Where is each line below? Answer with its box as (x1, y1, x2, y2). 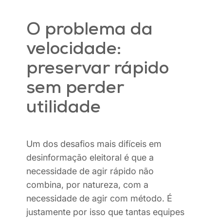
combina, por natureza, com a (26, 180, 148, 190)
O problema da (26, 21, 153, 39)
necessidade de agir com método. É (26, 193, 172, 204)
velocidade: (26, 41, 121, 59)
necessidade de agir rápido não (26, 166, 154, 177)
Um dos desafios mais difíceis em (26, 139, 162, 149)
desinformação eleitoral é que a (26, 152, 154, 163)
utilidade (26, 99, 101, 117)
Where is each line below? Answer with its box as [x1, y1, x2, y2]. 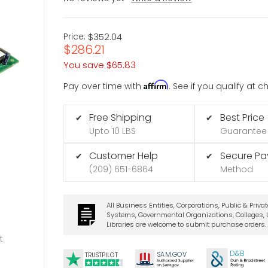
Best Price [220, 110, 264, 124]
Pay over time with [63, 80, 144, 92]
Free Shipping [89, 110, 152, 124]
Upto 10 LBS [89, 124, 136, 137]
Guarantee [220, 124, 267, 137]
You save [63, 58, 105, 71]
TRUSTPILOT [85, 251, 118, 260]
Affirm [144, 79, 169, 90]
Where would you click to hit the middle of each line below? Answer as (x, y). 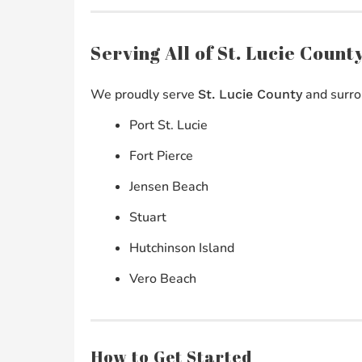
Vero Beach (162, 279)
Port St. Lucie (168, 126)
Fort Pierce (161, 156)
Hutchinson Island (181, 248)
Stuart (147, 218)
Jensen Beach (168, 187)
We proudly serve (144, 95)
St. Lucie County (250, 95)
---
The pictures in the data should be omitted, and every remaining line set down exactly.

Where is each line below? Answer with its box as (x1, y1, x2, y2). 
combina, por natureza, com a (26, 180, 148, 190)
O problema da (26, 21, 153, 39)
necessidade de agir com método. É (26, 193, 172, 204)
velocidade: (26, 41, 121, 59)
necessidade de agir rápido não (26, 166, 154, 177)
Um dos desafios mais difíceis em (26, 139, 162, 149)
desinformação eleitoral é que a (26, 152, 154, 163)
utilidade (26, 99, 101, 117)
Where is each line below? Answer with its box as [x1, y1, x2, y2]. 
Best Price [220, 110, 264, 124]
Pay over time with [63, 80, 144, 92]
Free Shipping [89, 110, 152, 124]
Upto 10 LBS [89, 124, 136, 137]
Guarantee [220, 124, 267, 137]
You save [63, 58, 105, 71]
TRUSTPILOT [85, 251, 118, 260]
Affirm [144, 79, 169, 90]
Where would you click to hit the middle of each line below? Answer as (x, y). 
Vero Beach (162, 279)
Port St. Lucie (168, 126)
Fort Pierce (161, 156)
Hutchinson Island (181, 248)
Stuart (147, 218)
Jensen Beach (168, 187)
We proudly serve (144, 95)
St. Lucie County (250, 95)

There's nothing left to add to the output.